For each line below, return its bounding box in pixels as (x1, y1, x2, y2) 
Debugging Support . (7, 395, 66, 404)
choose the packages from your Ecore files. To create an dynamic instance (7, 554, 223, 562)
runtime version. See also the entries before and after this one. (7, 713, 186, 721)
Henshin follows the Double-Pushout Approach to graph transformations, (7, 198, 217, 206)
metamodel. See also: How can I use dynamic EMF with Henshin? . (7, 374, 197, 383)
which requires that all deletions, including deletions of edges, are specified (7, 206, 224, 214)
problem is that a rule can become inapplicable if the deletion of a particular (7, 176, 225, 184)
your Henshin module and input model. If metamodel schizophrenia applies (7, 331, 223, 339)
__________________________________________________
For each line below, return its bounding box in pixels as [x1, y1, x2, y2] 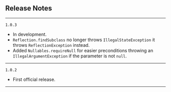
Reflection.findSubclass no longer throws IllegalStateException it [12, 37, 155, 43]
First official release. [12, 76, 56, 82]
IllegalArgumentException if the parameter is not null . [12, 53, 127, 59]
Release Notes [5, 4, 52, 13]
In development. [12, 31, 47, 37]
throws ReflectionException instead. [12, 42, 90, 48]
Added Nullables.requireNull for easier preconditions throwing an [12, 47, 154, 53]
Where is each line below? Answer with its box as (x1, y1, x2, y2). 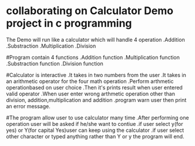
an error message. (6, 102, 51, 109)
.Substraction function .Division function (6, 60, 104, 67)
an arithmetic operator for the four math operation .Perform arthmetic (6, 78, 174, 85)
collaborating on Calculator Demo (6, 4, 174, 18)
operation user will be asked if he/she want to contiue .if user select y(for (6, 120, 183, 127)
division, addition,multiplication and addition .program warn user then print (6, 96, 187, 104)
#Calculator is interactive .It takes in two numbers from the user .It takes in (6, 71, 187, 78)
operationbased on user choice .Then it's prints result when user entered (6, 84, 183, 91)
__________________________________________________
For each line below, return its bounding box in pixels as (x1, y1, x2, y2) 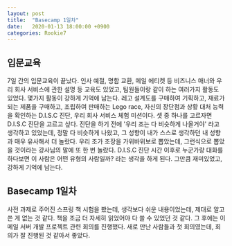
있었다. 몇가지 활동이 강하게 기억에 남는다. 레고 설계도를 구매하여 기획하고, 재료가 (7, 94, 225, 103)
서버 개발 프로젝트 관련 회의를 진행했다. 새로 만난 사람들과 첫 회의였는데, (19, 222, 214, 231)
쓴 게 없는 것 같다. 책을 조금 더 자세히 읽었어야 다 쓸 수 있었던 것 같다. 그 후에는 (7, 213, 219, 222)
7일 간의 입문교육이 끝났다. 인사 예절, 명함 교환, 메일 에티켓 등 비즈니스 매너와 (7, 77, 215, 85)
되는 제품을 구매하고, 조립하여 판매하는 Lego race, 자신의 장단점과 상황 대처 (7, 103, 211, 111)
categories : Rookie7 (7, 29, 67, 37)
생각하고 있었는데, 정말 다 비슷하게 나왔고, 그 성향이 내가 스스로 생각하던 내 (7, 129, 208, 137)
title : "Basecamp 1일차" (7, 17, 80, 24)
__________________________________________________
**Task to carry out:**
Scan the lines above for "metamodel. See also: How" and for "which requires that". Repeat exactly the line holding each of them and every line in between.

**Result for this task:**
metamodel. See also: How can I use dynamic EMF with Henshin? . (7, 374, 197, 383)
which requires that all deletions, including deletions of edges, are specified (7, 206, 224, 214)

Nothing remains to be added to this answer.